> _Source data_
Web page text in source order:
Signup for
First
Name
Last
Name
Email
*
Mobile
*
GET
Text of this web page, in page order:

* * *

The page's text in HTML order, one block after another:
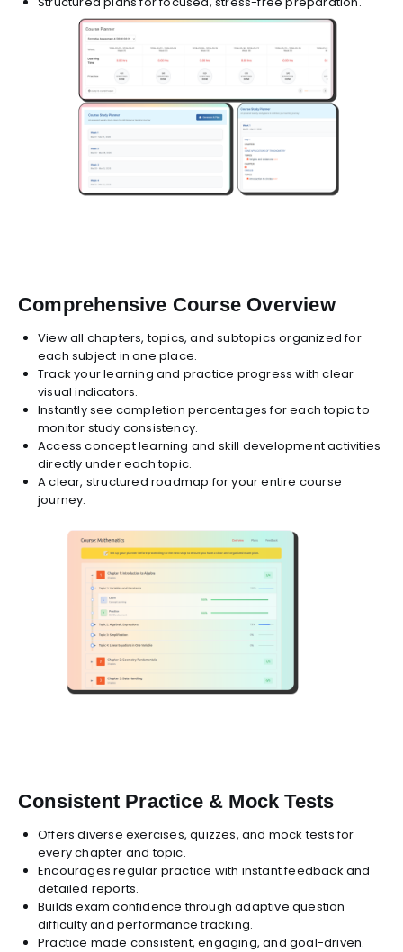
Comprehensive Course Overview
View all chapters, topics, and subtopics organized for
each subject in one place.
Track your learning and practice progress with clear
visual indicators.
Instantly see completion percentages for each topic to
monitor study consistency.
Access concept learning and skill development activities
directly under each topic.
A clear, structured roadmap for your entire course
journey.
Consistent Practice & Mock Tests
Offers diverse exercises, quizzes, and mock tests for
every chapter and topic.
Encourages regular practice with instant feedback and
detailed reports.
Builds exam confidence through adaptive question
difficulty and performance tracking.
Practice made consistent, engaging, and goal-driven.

> _Your assignment_
In the data above, find the line that contains "Web page text" and the line that contains "Text of this". Repeat exactly those lines and every line between them, and only those.

> _Completed task_
Web page text in source order:
Signup for
First
Name
Last
Name
Email
*
Mobile
*
GET
Text of this web page, in page order:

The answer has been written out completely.